Het jongste decennium zijn drie 'spoorwegpakketten' vastgesteld om de nationale spoorwegmarkten open te stellen en het concurrentievermogen en de interoperabiliteit van het spoor op Europees niveau te versterken. Bij Verordening (EG) nr. 1370/2007 betreffende het openbaar personenvervoer per spoor en over de weg, gepubliceerd in december 2007, is een kader gecreëerd voor de gunning van openbaredienstcontracten en de toekenning van compensaties voor openbaredienstverplichtingen, maar er is tot op heden nog geen gemeenschappelijke aanpak voor de gunning van contracten voor passagiersvervoer per spoor. Ondanks de nieuwe EU-regelgeving blijft het aandeel van het spoor in het vervoer binnen de Unie bescheiden.

2.

1.2 Aan te pakken problemen


De belanghebbenden zijn van oordeel dat het spoor binnen het huidige regelgevingskader ondermaats presteert inzake kwaliteit en operationele efficiency. Bij het Eurobarometeronderzoek van 2012 gaf slechts 54 % van de respondenten aan tevreden te zijn over het binnenlands of regionaal spoorvervoer. In het consumentenscorebord voor 2011 bedraagt de algemene tevredenheid van spoorwegpassagiers 6,7/10[3]. Daarmee scoort het spoor een stuk lager dan de meeste consumptiegoederen en diensten. Het spoor behaalt de slechtste score van alle andere vervoerswijzen (met name het stedelijk openbaar vervoer en de luchtvaart scoren beter) en strandt op de 27ste plaats van 30 dienstenmarkten.
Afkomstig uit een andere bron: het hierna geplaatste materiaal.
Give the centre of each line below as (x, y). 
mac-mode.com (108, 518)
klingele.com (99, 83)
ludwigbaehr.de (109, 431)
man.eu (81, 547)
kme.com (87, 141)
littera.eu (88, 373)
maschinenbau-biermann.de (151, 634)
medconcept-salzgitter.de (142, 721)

Er zijn aanzienlijke verschillen tussen de operationele efficiency van de beste en slechtst presterende spoorsystemen. Deze verschillen zijn een weergave van de grote verschillen in de aanwending van middelen zoals rollend materieel en infrastructuur en in arbeidsproductiviteit. Door die sterk uiteenlopende operationele prestaties slorpt het spoor in vergelijking met andere sectoren veel openbare middelen op (zonder rekening te houden met middelen voor infrastructuur) en maken veel spoorwegondernemingen verlies.
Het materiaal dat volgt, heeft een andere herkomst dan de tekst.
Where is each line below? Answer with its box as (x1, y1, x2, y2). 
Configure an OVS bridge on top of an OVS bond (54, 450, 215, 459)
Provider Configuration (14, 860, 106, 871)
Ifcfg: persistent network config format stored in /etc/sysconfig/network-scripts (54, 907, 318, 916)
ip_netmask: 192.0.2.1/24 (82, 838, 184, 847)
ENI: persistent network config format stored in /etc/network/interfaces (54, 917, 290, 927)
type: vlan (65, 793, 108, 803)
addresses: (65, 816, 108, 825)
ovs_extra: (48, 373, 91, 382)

Een aantal belemmeringen staan een verbetering van de kwaliteit van de dienstverlening en van de operationele efficiency van de spoorwegondernemingen in de weg. Deze obstakels hebben in de eerste plaats te maken met de toegang tot de markt voor het binnenlands passagiersvervoer en het ontbreken van concurrentiedruk. In talrijke lidstaten zijn deze markten gesloten voor concurrentie. Dit beperkt niet alleen de groei maar leidt ook tot verschillen tussen lidstaten die hun markt hebben opengesteld en landen waar dat niet het geval is. De verschillende beleidsvisies van de lidstaten inzake de opening van de markt voor binnenlands passagiersvervoer per spoor belemmeren het ontstaan van een reële Europese markt voor het passagiersvervoer per spoor.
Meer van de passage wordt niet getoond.